One staff member at Skellig Star Hotel has been confirmed to have tested positive for coronavirus,. However, the resident with whom Hot Press spoke claimed that there are other employees who are ill.
“Staff members are afraid too, and they are resigning,” the resident said.
“Testing of residents and staff has already been completed in Cahersiveen by HSE Public Health,” the Justice Department told Hot Press.
That may well be the case, but on Sunday, local residents of Cahersiveen organised a protest, urging the Government to move the inhabitants of Skellig Star Hotel elsewhere and to close down the site.
On Tuesday, Minister for Tourism and Sports, Brendan Griffin TD, a Kerry native, also sounded a note of alarm, calling for the prompt closure of the centre.
EXEMPTIONS FROM REGULATIONS
A source familiar with the details of the story told Hot Press that the International Protection Office (IPAS) had failed to inform the local HSE in Co Kerry of its intention to move migrants to the Cahersiveen centre in March, fearing that the health authority would advise against the decision.
In response to Hot Press's inquiry about this, a spokesperson for the HSE's Cork and Kerry affairs declined to comment and referred us to the Department of Justice.
In a statement issued to Hot Press, a spokesperson for the Department of Justice stated that “the relocation process was carried out in full consultation and agreement with the HSE’s National Social Inclusion Office.”
Local Sinn Féin TD, Pa Daly, previously told The Irish Examiner that he had secured a holiday home – with “self-catering” units – in Killarney for asylum seekers who were living in Skellig Star Hotel.

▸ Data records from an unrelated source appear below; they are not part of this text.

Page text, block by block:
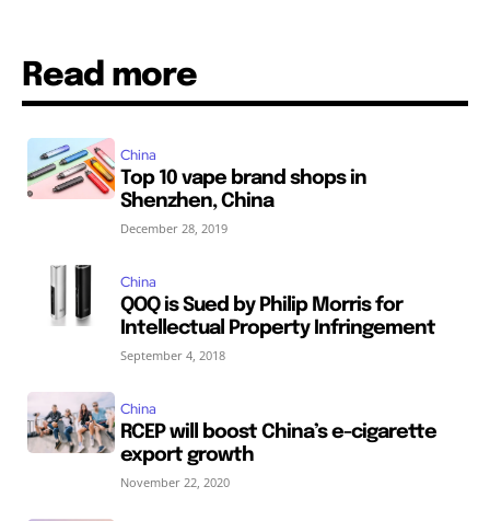
Read more
China
Top 10 vape brand shops in
Shenzhen, China
December 28, 2019
China
QOQ is Sued by Philip Morris for
Intellectual Property Infringement
September 4, 2018
China
RCEP will boost China’s e-cigarette
export growth
November 22, 2020
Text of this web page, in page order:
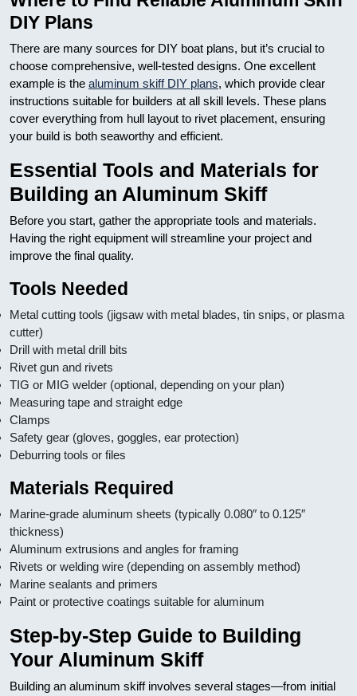
DIY Plans
There are many sources for DIY boat plans, but it’s crucial to
choose comprehensive, well-tested designs. One excellent
example is the aluminum skiff DIY plans, which provide clear
instructions suitable for builders at all skill levels. These plans
cover everything from hull layout to rivet placement, ensuring
your build is both seaworthy and efficient.
Essential Tools and Materials for
Building an Aluminum Skiff
Before you start, gather the appropriate tools and materials.
Having the right equipment will streamline your project and
improve the final quality.
Tools Needed
Metal cutting tools (jigsaw with metal blades, tin snips, or plasma
cutter)
Drill with metal drill bits
Rivet gun and rivets
TIG or MIG welder (optional, depending on your plan)
Measuring tape and straight edge
Clamps
Safety gear (gloves, goggles, ear protection)
Deburring tools or files
Materials Required
Marine-grade aluminum sheets (typically 0.080″ to 0.125″
thickness)
Aluminum extrusions and angles for framing
Rivets or welding wire (depending on assembly method)
Marine sealants and primers
Paint or protective coatings suitable for aluminum
Step-by-Step Guide to Building
Your Aluminum Skiff
Building an aluminum skiff involves several stages—from initial
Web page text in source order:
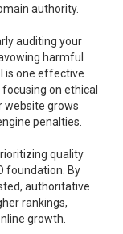
authority.
auditing your
harmful
is one effective
on ethical
website grows
penalties.
quality
foundation. By
authoritative
rankings,
growth.
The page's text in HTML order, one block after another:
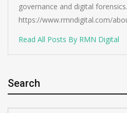
governance and digital
https://www.rmndigital.com/
Read All Posts By RMN Digital
Search
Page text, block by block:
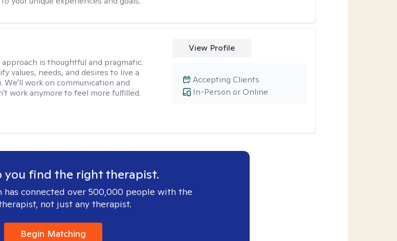
approach is thoughtful and pragmatic.
values, needs, and desires to live a
We'll work on communication and
work anymore to feel more fulfilled.
View Profile
In-Person or Online
Accepting Clients
you find the right therapist.
has connected over 500,000 people with the
not just any therapist.
Begin Matching
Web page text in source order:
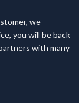
we
you will be back
with many
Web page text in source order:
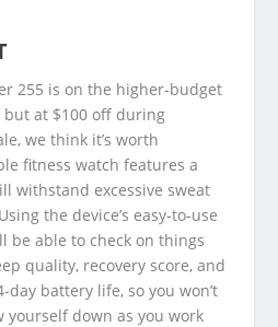
255 is on the higher-budget
but at $100 off during
we think it’s worth
fitness watch features a
withstand excessive sweat
the device’s easy-to-use
be able to check on things
quality, recovery score, and
day battery life, so you won’t
yourself down as you work
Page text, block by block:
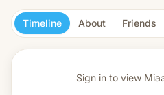
Timeline About Friends
Sign in to view
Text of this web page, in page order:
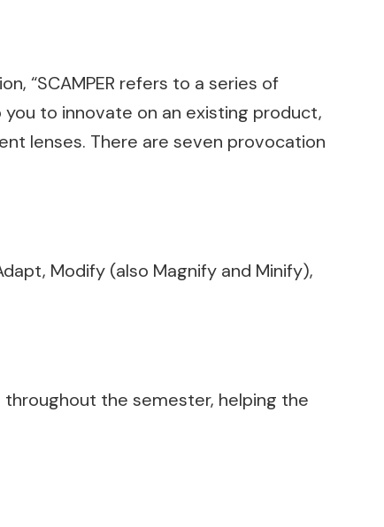
“SCAMPER refers to a series of
to innovate on an existing product,
lenses. There are seven provocation
Modify (also Magnify and Minify),
the semester, helping the
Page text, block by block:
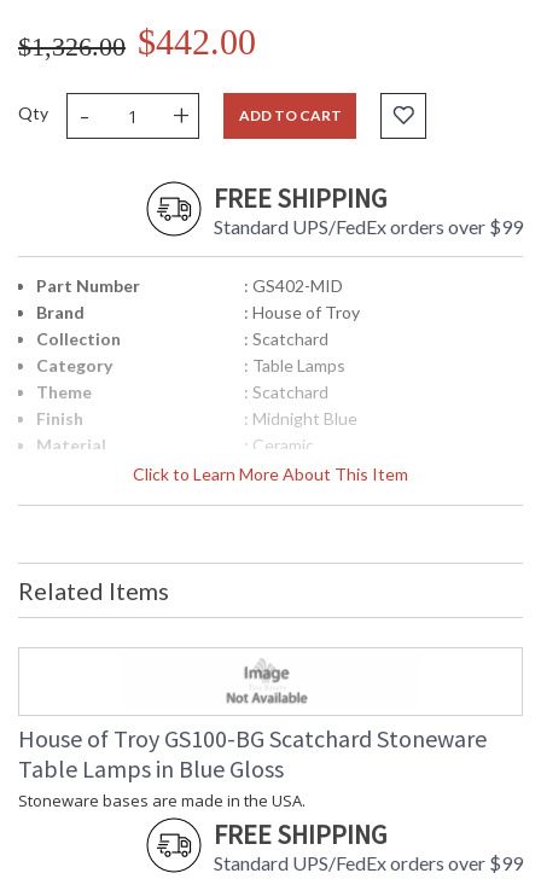
$1,326.00 $442.00
Qty - + ADD TO CART
FREE SHIPPING
Standard UPS/FedEx orders over $99
Click to Learn More About This Item
Part Number
: GS402-MID
Brand
: House of Troy
Collection
: Scatchard
Category
: Table Lamps
Theme
: Scatchard
Finish
: Midnight Blue
Material
: Ceramic
Height (inches)
: 24.5"
Title 20 - 24
Compliant
Safety Rating
: ETL Listed
: 753174065145
: White Linen Hardback
Shade Replacement
Number
: 40568N
Shade Dimensions
: 14" x 16" x 10"
Voltage
: 120
Bulb Quantity
: 1
: 200W 3-way medium base LED
Related Items
House of Troy GS100-BG Scatchard Stoneware
Table Lamps in Blue Gloss
Stoneware bases are made in the USA.
FREE SHIPPING
Standard UPS/FedEx orders over $99
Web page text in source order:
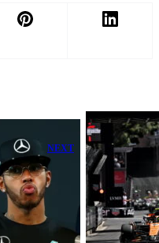
NEXT
2026 F1
Monaco Grand
Prix Weather
Forecast: Track
Conditions &
Race Impact
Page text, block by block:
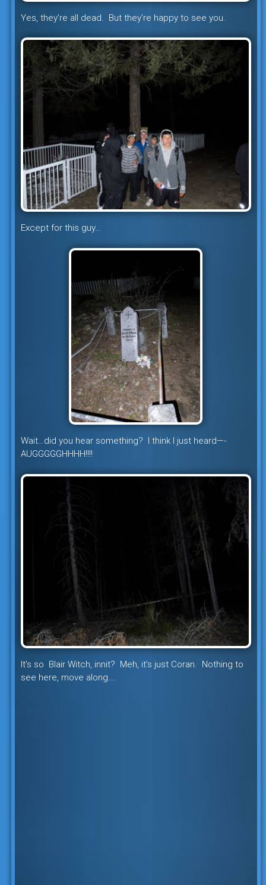
Yes, they’re all dead. But they’re happy to see you.
Except for this guy…
Wait…did you hear something? I think I just heard—-
AUGGGGGHHHH!!!!
It’s so Blair Witch, innit? Meh, it’s just Coran. Nothing to
see here, move along….
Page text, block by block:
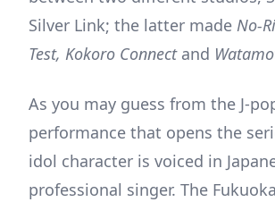
Silver Link; the latter made No-
Test, Kokoro Connect and
As you may guess from the J-
performance that opens the
idol character is voiced in
professional singer. The
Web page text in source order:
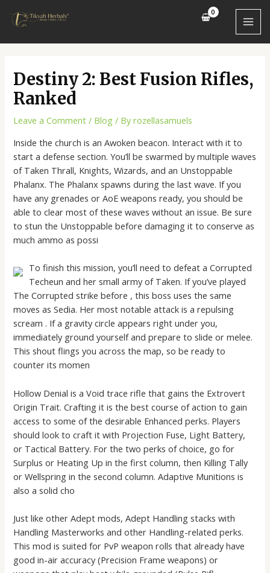
Destiny 2: Best Fusion Rifles,
Ranked
Leave a Comment / Blog / Byrozellasamuels
Inside the church is an Awoken beacon. Interact with it to
start a defense section. You’ll be swarmed by multiple waves
of Taken Thrall, Knights, Wizards, and an Unstoppable
Phalanx. The Phalanx spawns during the last wave. If you
have any grenades or AoE weapons ready, you should be
able to clear most of these waves without an issue. Be sure
to stun the Unstoppable before damaging it to conserve as
much ammo as possi
To finish this mission, you’ll need to defeat a Corrupted
Techeun and her small army of Taken. If you’ve played
The Corrupted strike before , this boss uses the same
moves as Sedia. Her most notable attack is a repulsing
scream . If a gravity circle appears right under you,
immediately ground yourself and prepare to slide or melee.
This shout flings you across the map, so be ready to
counter its momen
Hollow Denial is a Void trace rifle that gains the Extrovert
Origin Trait. Crafting it is the best course of action to gain
access to some of the desirable Enhanced perks. Players
should look to craft it with Projection Fuse, Light Battery,
or Tactical Battery. For the two perks of choice, go for
Surplus or Heating Up in the first column, then Killing Tally
or Wellspring in the second column. Adaptive Munitions is
also a solid cho
Just like other Adept mods, Adept Handling stacks with
Handling Masterworks and other Handling-related perks.
This mod is suited for PvP weapon rolls that already have
good in-air accuracy (Precision Frame weapons) or
navigation
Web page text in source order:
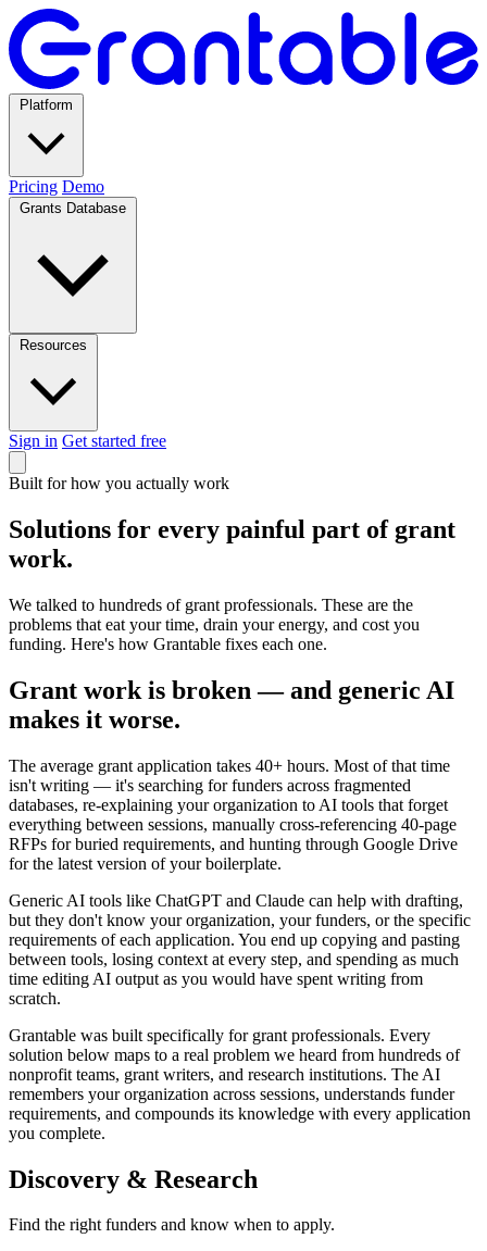
Pricing Demo
Sign in Get started free
Built for how you actually work
Solutions for every painful part of grant
work.
We talked to hundreds of grant professionals. These are the
problems that eat your time, drain your energy, and cost you
funding. Here's how Grantable fixes each one.
Grant work is broken — and generic AI
makes it worse.
The average grant application takes 40+ hours. Most of that time
isn't writing — it's searching for funders across fragmented
databases, re-explaining your organization to AI tools that forget
everything between sessions, manually cross-referencing 40-page
RFPs for buried requirements, and hunting through Google Drive
for the latest version of your boilerplate.
Generic AI tools like ChatGPT and Claude can help with drafting,
but they don't know your organization, your funders, or the specific
requirements of each application. You end up copying and pasting
between tools, losing context at every step, and spending as much
time editing AI output as you would have spent writing from
scratch.
Grantable was built specifically for grant professionals. Every
solution below maps to a real problem we heard from hundreds of
nonprofit teams, grant writers, and research institutions. The AI
remembers your organization across sessions, understands funder
requirements, and compounds its knowledge with every application
you complete.
Discovery & Research
Find the right funders and know when to apply.
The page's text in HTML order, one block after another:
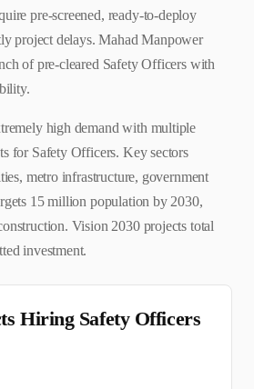
pre-screened, ready-to-deploy
project delays. Mahad Manpower
of pre-cleared Safety Officers with
high demand with multiple
for Safety Officers. Key sectors
metro infrastructure, government
15 million population by 2030,
Vision 2030 projects total
investment.
Hiring Safety Officers
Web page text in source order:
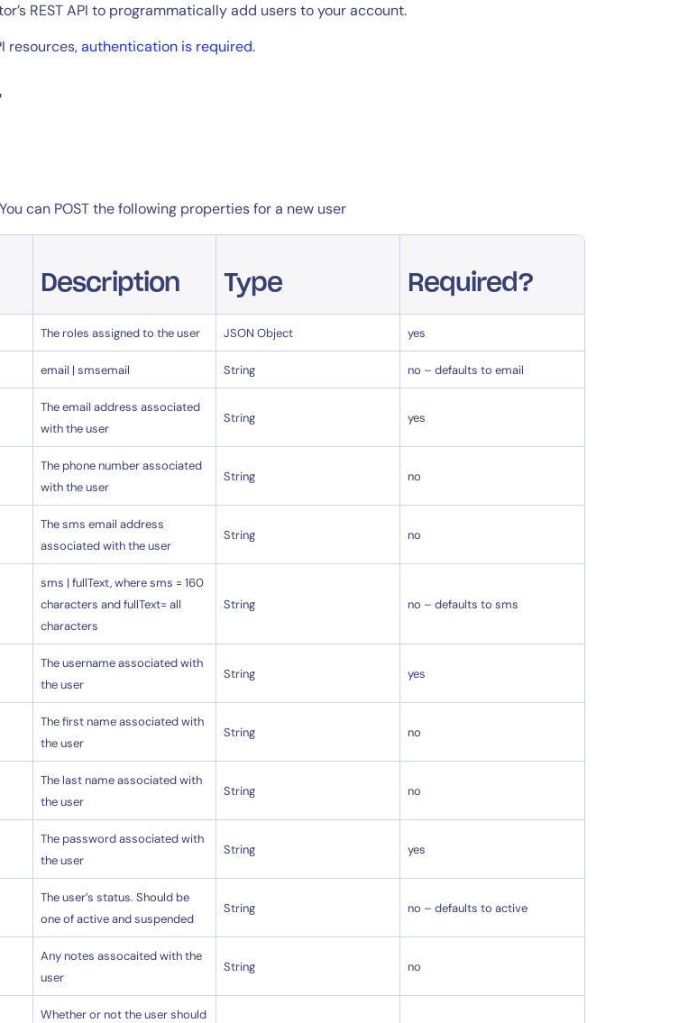
REST API to programmatically add users to your account.
resources,authentication is required.
You can POST the following properties for a new user
Description Type Required?
The roles assigned to the user JSON Object yes
email | smsemail String no – defaults to email
The email address associated
with the user
String yes
The phone number associated
with the user
String no
The sms email address
associated with the user
String no
sms | fullText, where sms = 160
characters and fullText= all
characters
String no – defaults to sms
The username associated with
the user
String yes
The first name associated with
the user
String no
The last name associated with
the user
String no
The password associated with
the user
String yes
The user’s status. Should be
one of active and suspended
String no – defaults to active
Any notes assocaited with the
user
String no
Whether or not the user should
CIO
CloudOps
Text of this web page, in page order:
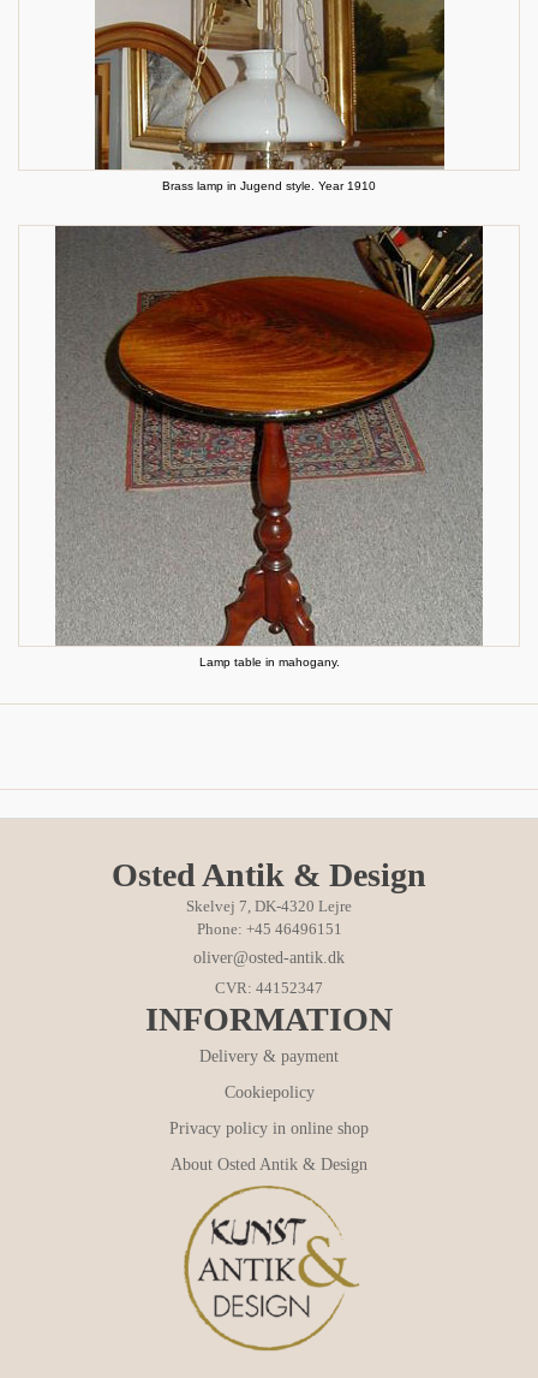
Brass lamp in Jugend style. Year 1910
Lamp table in mahogany.
Osted Antik & Design
Skelvej 7, DK-4320 Lejre
Phone: +45 46496151
oliver@osted-antik.dk
CVR: 44152347
INFORMATION
Delivery & payment
Cookiepolicy
Privacy policy in online shop
About Osted Antik & Design
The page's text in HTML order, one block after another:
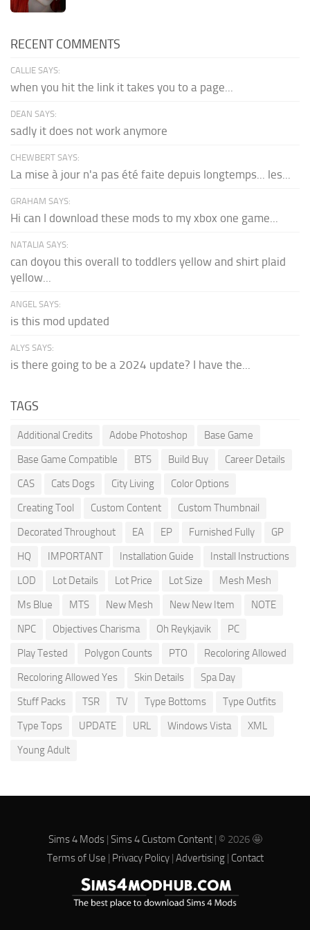
RECENT COMMENTS
CALLIE SAYS:
when you hit the link it takes you to a page...
DEAN SAYS:
sadly it does not work anymore
CHEWBERT SAYS:
La mise à jour n'a pas été faite depuis longtemps... les...
GRAHAM SAYS:
Hi can I download these mods to my xbox one game...
NATALIA SAYS:
can doyou this overall to toddlers yellow and shirt plaid
yellow...
ANGEL SAYS:
is this mod updated
ALYS SAYS:
is there going to be a 2024 update? I have the...
TAGS
Additional Credits Adobe Photoshop
Base Game
Base Game Compatible
BTS Build Buy
Career Details
CAS
Cats Dogs City Living
Color Options
Creating Tool
Custom Content
Custom Thumbnail
Decorated Throughout
EA EP Furnished Fully
GP
HQ
IMPORTANT Installation Guide
Install Instructions
LOD
Lot Details Lot Price Lot Size
Mesh Mesh
Ms Blue
MTS New Mesh New New Item
NOTE
NPC
Objectives Charisma Oh Reykjavik
PC
Play Tested
Polygon Counts PTO
Recoloring Allowed
Recoloring Allowed Yes
Skin Details
Spa Day
Stuff Packs
TSR TV Type Bottoms
Type Outfits
Type Tops
UPDATE URL Windows Vista
XML
Young Adult
Sims 4 Mods| Sims 4 Custom Content| © 2026 🤩
Terms of Use | Privacy Policy| Advertising| Contact
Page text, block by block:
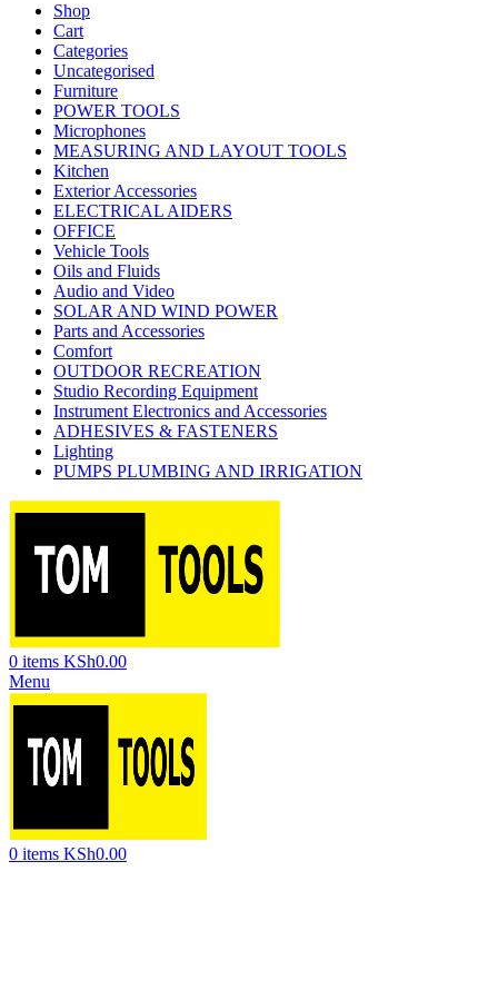
Shop
Cart
Categories
Uncategorised
Furniture
POWER TOOLS
Microphones
MEASURING AND LAYOUT TOOLS
Kitchen
Exterior Accessories
ELECTRICAL AIDERS
OFFICE
Vehicle Tools
Oils and Fluids
Audio and Video
SOLAR AND WIND POWER
Parts and Accessories
Comfort
OUTDOOR RECREATION
Studio Recording Equipment
Instrument Electronics and Accessories
ADHESIVES & FASTENERS
Lighting
PUMPS PLUMBING AND IRRIGATION
0 items KSh0.00
Menu
0 items KSh0.00
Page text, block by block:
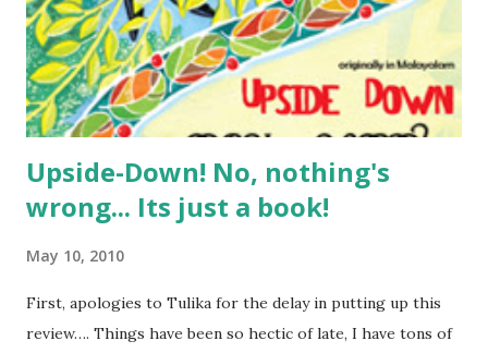
and we soon forgot all about them as my son outgrew that
stage…. Thanks to Tulika, and their fourth blogathon, I
now have a chance of re-remembering some of them…. so
here I go…. Note: please exc...
Upside-Down! No, nothing's
wrong... Its just a book!
May 10, 2010
First, apologies to Tulika for the delay in putting up this
review…. Things have been so hectic of late, I have tons of
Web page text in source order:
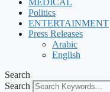
MEDICAL
Politics
ENTERTAINMENT
Press Releases
Arabic
English
Search
Search
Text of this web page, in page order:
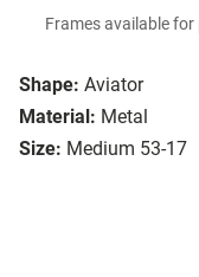
Shape: Aviator
Material: Metal
Size: Medium 53-17
Frames available for
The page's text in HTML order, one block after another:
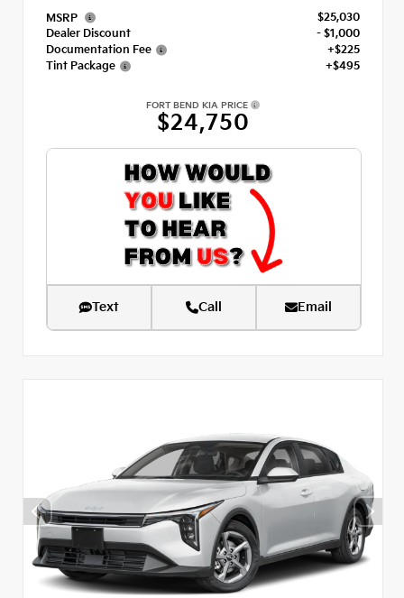
MSRP
$25,030
Dealer Discount
- $1,000
Documentation Fee
+$225
Tint Package
+$495
FORT BEND KIA PRICE
$24,750
Text Call Email
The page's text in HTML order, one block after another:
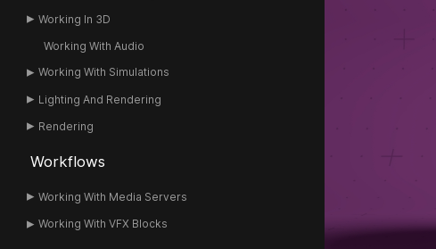
Working In 3D
Working With Audio
Working With Simulations
Lighting And Rendering
Rendering
Workflows
Working With Media Servers
Working With VFX Blocks
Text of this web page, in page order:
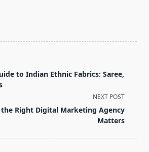
to Indian Ethnic Fabrics: Saree,
NEXT POST
Right Digital Marketing Agency
Matters
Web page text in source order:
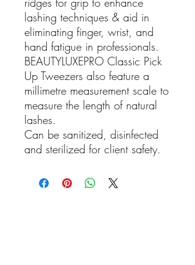
lashing techniques & aid in
eliminating finger, wrist, and
hand fatigue in professionals.
BEAUTYLUXEPRO Classic Pick
Up Tweezers also feature a
millimetre measurement scale to
measure the length of natural
lashes.
Can be sanitized, disinfected
and sterilized for client safety.
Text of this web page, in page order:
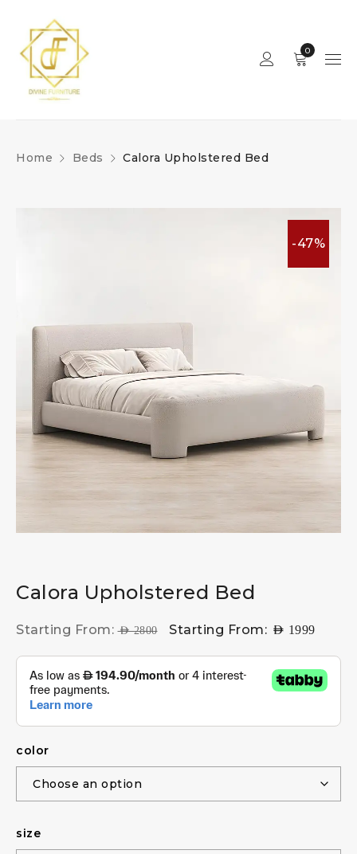
0
Home Beds Calora Upholstered Bed
-47%
Calora Upholstered Bed
Starting From:AED2800 Starting From: AED 1999
color
size
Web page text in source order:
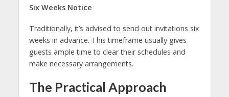
Six Weeks Notice
Traditionally, it’s advised to send out invitations six
weeks in advance. This timeframe usually gives
guests ample time to clear their schedules and
make necessary arrangements.
The Practical Approach

According to Daly,. the Department of Justice had declined that offer, apparently on the basis that it would transgress against the Government’s 2km movement restrictions, as well as “Direct Provision rules with regard to food provision.”
The Department of Justice now claims, however, that its “accommodation procurement team” are “considering” the offer.
• The Emergency Measures in the Public Interest (Covid-19) Act of 2020 which recently completed its passage through the Dáil and the Seanad, allows the Government to make exemptions from regulations for persons who perform essentials services, including but not limited to “statutory duties or other specified public or other services”.
• According to a list of essential service providers published by the Department of Taoiseach, accommodation, community and support services are viewed as vital by the State.